The question of a genetic contribution to the higher prevalence and incidence of end stage kidney disease (ESKD) among African Americans (AA) remained unresolved, until recent findings using admixture mapping pointed to the association of a genomic locus on chromosome 22 with this disease phenotype. In the current study we utilize this example to demonstrate the utility of applying a multi-step admixture mapping approach.

Methods

A multi-step case only admixture mapping study, consisted of the following steps was designed: 1) Assembly of the sample dataset (ESKD AA); 2) Design of the estimated mutual information ancestry informative markers (n = 2016) screening panel 3); Genotyping the sample set whose size was determined by a power analysis (n = 576) appropriate for the initial screening panel; 4) Inference of local ancestry for each individual and identification of regions with increased AA ancestry using two different ancestry inference statistical approaches; 5) Enrichment of the initial screening panel; 6) Power analysis of the enriched panel 7) Genotyping of additional samples. 8) Re-analysis of the genotyping results to identify a genetic risk locus.

Results

The initial screening phase yielded a significant peak using the ADMIXMAP ancestry inference program applying case only statistics. Subgroup analysis of 299 ESKD patients with no history of diabetes yielded peaks using both the ANCESTRYMAP and ADMIXMAP ancestry inference programs.
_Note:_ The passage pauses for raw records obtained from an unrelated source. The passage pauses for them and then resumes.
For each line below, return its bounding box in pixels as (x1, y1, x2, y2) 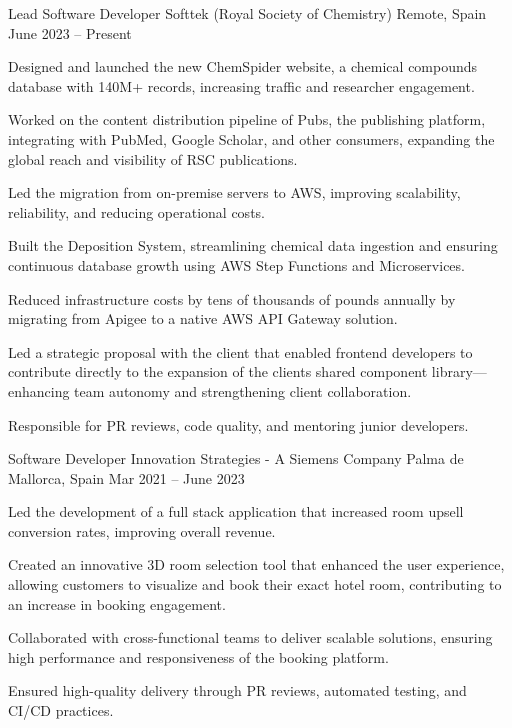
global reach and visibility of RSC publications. (8, 148, 298, 169)
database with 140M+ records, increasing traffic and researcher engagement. (8, 75, 475, 96)
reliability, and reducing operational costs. (8, 201, 265, 222)
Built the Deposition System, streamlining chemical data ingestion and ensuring (8, 235, 498, 256)
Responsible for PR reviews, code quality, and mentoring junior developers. (8, 414, 469, 435)
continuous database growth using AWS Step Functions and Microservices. (8, 254, 465, 275)
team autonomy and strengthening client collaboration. (74, 380, 412, 401)
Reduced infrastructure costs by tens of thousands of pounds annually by (8, 288, 456, 309)

The significant peak was found on chromosome 22. Genotyping of additional ancestry informative markers on chromosome 22 that took into account linkage disequilibrium in the ancestral populations, and the addition of samples increased the statistical significance of the finding.

Conclusions

A multi-step admixture mapping analysis of AA ESKD patients replicated the finding of a candidate risk locus on chromosome 22, contributing to the heightened susceptibility of African Americans to develop non-diabetic ESKD, and underscores the importance of using mutual information and multiple ancestry inference approaches to achieve a robust analysis, using relatively small datasets of "affected" only individuals. The current study suggests solutions to some limitations of existing admixture mapping methodologies, such as considerations regarding the distribution of ancestry information along the genome and its effects on power calculations and sample size.